Do you have access to under the stairs?


----------



## speckert (Nov 17, 2008)

*Access?*

I do not have easy access to the underneath of the stairs. There is drywall on both sides. On the left side (looking up the stairs from basement) I do have a closet that I could cut a hole in and access the underneath of the stairs. When I was done I could patch the wall in the closet. I was trying to avoid this. But I will do it to make things right.


----------



## Big Dave (Sep 16, 2006)

I use a good polyurethane glue and a few nails to hold things in place while the glue dries.

Work from the bottom and go up. If you still have that 2x2 nosing that's on the front of the stairs it needs to be removed. The new wood tread will hang over the 1/2 or 3/4 to give you the new nosing look.

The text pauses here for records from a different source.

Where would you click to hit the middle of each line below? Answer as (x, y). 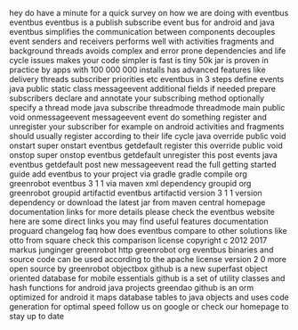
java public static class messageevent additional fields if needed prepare (142, 89)
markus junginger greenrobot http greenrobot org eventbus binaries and (141, 250)
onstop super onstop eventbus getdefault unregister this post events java (144, 155)
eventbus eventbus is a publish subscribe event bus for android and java (142, 22)
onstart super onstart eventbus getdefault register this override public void (146, 145)
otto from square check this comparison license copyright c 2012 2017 (138, 240)
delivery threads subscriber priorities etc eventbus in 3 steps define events (147, 79)
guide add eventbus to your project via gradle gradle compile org (128, 174)
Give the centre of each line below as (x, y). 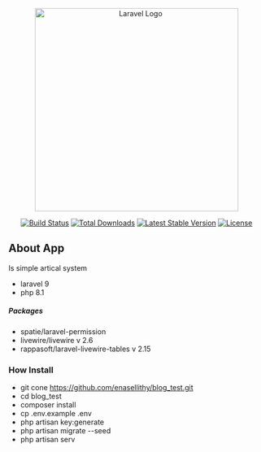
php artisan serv (48, 440)
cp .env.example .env (56, 414)
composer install (48, 405)
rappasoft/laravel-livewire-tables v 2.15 (85, 349)
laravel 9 (35, 284)
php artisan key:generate (62, 422)
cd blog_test (41, 396)
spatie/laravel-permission (63, 331)
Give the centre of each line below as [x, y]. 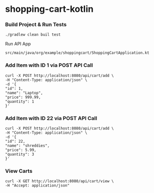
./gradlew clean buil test [33, 35]
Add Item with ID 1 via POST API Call [49, 65]
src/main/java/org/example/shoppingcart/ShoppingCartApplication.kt [77, 53]
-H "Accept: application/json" [37, 186]
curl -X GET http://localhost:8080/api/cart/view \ [59, 181]
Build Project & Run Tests [36, 25]
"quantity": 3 [20, 154]
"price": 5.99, [21, 150]
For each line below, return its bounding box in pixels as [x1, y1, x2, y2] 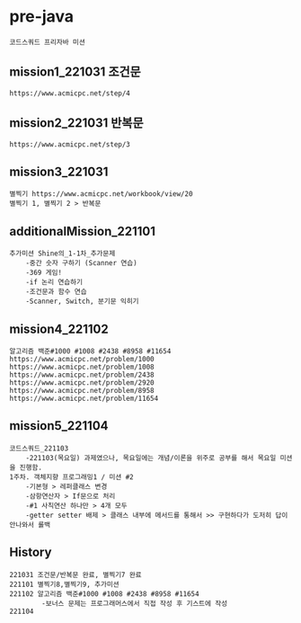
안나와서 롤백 [9, 520, 51, 530]
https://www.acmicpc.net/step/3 [9, 139, 130, 149]
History [9, 545, 52, 560]
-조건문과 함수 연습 [25, 288, 87, 297]
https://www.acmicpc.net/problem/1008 [9, 362, 155, 371]
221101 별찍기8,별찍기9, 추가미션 [9, 580, 120, 589]
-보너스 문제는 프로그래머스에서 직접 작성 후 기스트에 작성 [41, 599, 228, 608]
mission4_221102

When I cut the riser board I leave it a bit wide so when the next tread sits on the step it contacts the riser board before the sub tread board. Once the glue dries it will support the step. I also glue this intersection with either the poly glue or a good wood glue. I'm only talking about 1/8 inch or so, not much.


----------



## clarionflyer (Apr 27, 2008)

I tried to draw a picture, but my simple drawing exceeds the amount of memory allowed (frustrating - sorry - sure it's my fault). But I've had many good results by just - 

Leave all the _finished wood_ rises off for now:

Starting at the first step: toe-nail a long "trim screw" (those small headed screws are perfect for this ap) through the top front (unfinished) rise, 45 degree angled up into the first _finished_ run (obviously don't pick a screw that will go through (or you would step on the point of the screw at the first step - see what I mean?).
On stairs, I run these about every 6 inches across (keeps from squeaking). 
Put the same screws along the back of the run (every 6 inches), close to the back edge of the board - the rise will hide the screw when done.

*All this does is toe-nail the front run to the unfinished rise and secure the back (same board) every 6 inches with screws.*


This is your new step... and all that requires strength (and squeaking).
On the rise, cut it close to hide the lines, either glue the rise or (I prefer) brad nail inconspicuously (corners). That way, when someone comes back later to repair something, they don't have to deal with the glue.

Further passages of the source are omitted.